/tg/, I want to make a game about rebels taking down a magocracy. If you've read the Bartimaeus trilogy or seen the first season of Korra, you basically know what I've got in mind. It's not gonna be fantasy, I'll be using the tech level of the first half of 20th century. I've got a few questions for you.
1) Since players are muggles, how do I keep their arsenal and abilities interesting? Their enemies will wield all kinds of flashy magic, when they will not.
2) What system do you think I should use? Mutants and Masterminds comes to mind.
3) What do you think of the idea as a whole? Any suggestions for the plot or characters?
>>49185639
1. If tech has reached an industrial revolution/replaceable parts? Guns. Logically guns.
2. Gurps. Very good at running this style if mashup game
3. Make sure the revolution feels natural and not forced. Show the dichotomy, the unfairness, the elitism. Don't talk about it. Demonstrate it. Session 1 should be: "welcome to inequality, population: the pcs"
>>49185639
One advantage they had in Korra was that magic relied on something else (martial arts) which normal people could still learn to counter and also do non-magic versions of themselves. I would recommend thinking about your setting and deciding what the weak point of magic is, of the elements which go into a mage using their powers which is the easiest to neutralize?
>>49186736
I'm thinking PCs will start as normal people, hell, maybe even agents of the regime. A muggle cop, a reporter, a private detective, a courier - then make sure they will be inconvinienced by the magocarcy as much as possible. For example, chief of police suddenly decides that undead will be much better than you at your job, because they don't tire or question orders. You can continue struggling and trying to keep your position, but eventually you either will be replaced, or you'll reach the point where you wish you were. Curfews, raids and random searches and magical surveilance will also be a part of their lives. Goverment may be utterly ruthless, but also incompetent, allowing magical items to fall into criminal hands.

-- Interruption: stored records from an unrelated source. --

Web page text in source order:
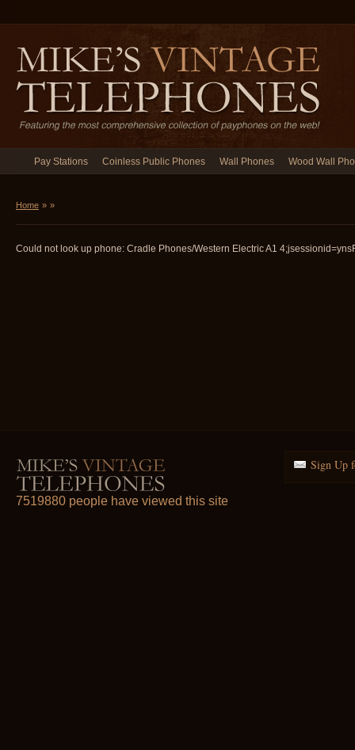
Pay Stations Coinless Public Phones Wall Phones Wood Wall
Home » »
Could not look up phone: Cradle Phones/Western Electric A1
Sign Up
7519880 people have viewed this site
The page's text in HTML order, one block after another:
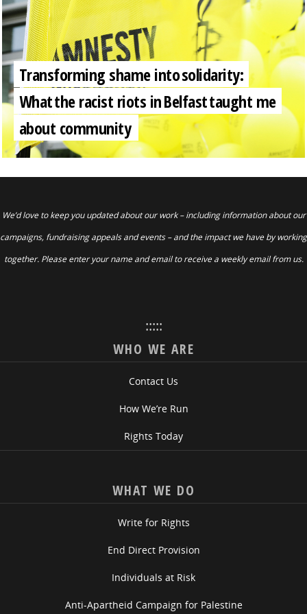
Transforming shame into solidarity:
What the racist riots in Belfast taught me
about community
We’d love to keep you updated about our work – including information about our
campaigns, fundraising appeals and events – and the impact we have by working
together. Please enter your name and email to receive a weekly email from us.
:::::
WHO WE ARE
Contact Us
How We’re Run
Rights Today
WHAT WE DO
Write for Rights
End Direct Provision
Individuals at Risk
Anti-Apartheid Campaign for Palestine

Any other good ways to guide PCs to the path of glorious revolution?
>>49185639
My favorite plotline for this is that the rebels learn to use pact magic, which vastly increases their baseline capabilities and is forbidden magic. For example, an untrained commoner can summon a vestige which summons plate armor and grants armor proficiency. Anyone can learn this, they just have to learn how to do the ritual.
Similarly, anyone can learn to breathe fire with a vestige. Check out 3.5's tome of magic for info. It fits right in with the theme of the bartimaeus trilogy and the first season of korra.
>>49187431
Doesn't using magic to defeat the mages kinda ruin the point of rebelious underdogs? Though, it would probably fit in thematically, opressed becoming the opressors and all.
>>49185639
Have you read Mistborn? The first book has a somewhat similar plot, even though it's a fantasy novel.
The novel's setting has an immortal mage king god with immense power that chose to share a portion of with it's most loyal subjects. This magic is divided in different schools, and most people are only capable of accessing one of those schools. Very occasionally someone capable of using all "schools" of magic at once is born.
Most of world's population don't have any magical power but the nobility, due to their purer bloodlines, has a much higher frequency of magic-capable people born in it.
The protagonists of the first book are mostly second-rate citizens of this realm, usually bastards from nobles with purer bloodlines, capable of magic, but without the money, status or influence. They are also sought after and executed by the king's special Magic Inquisition Police Force, which are basically the Sentinels from X-Men.
>>49185639
I dunno, but if you go with magocracy+tech then it means magitech (realistically speaking), and once the setting has magitech the plausibility of an anti-magic cult should drop sharply.
When literally everything in the world runs on magic, the tech to produce energy from any other source probably doesn't exist and was most likely never even explored. So any anti-magic movement would automatically roll with a "Let's go back to the stone age!" message. And that wouldn't make them very popular. Or even sensible for that matter.
So... a villain party I guess? Machine Breakers 2.0 with anarchist undertones?
>>49185639
>1) Since players are muggles, how do I keep their arsenal and abilities interesting? Their enemies will wield all kinds of flashy magic, when they will not.
Guns. You can't magic your way out of getting shot.
>>49189033
What about a force field or a shield of some kind?
>>49189033
You can, actually. It is called magic shield. Or teleportation. Or conjure smoke/illusions. Or just destroy the gun. Or spam magic missiles. All the mundane dude has is a friggin gun while the mage has a whole arsenal of diverse metaphysical abilities at his command - he can sure make up something.
>>49185639
How the fuck is that not fantasy?
>>49189797
Fine, it's fantasy, but not swords and sorcery. Satisfied?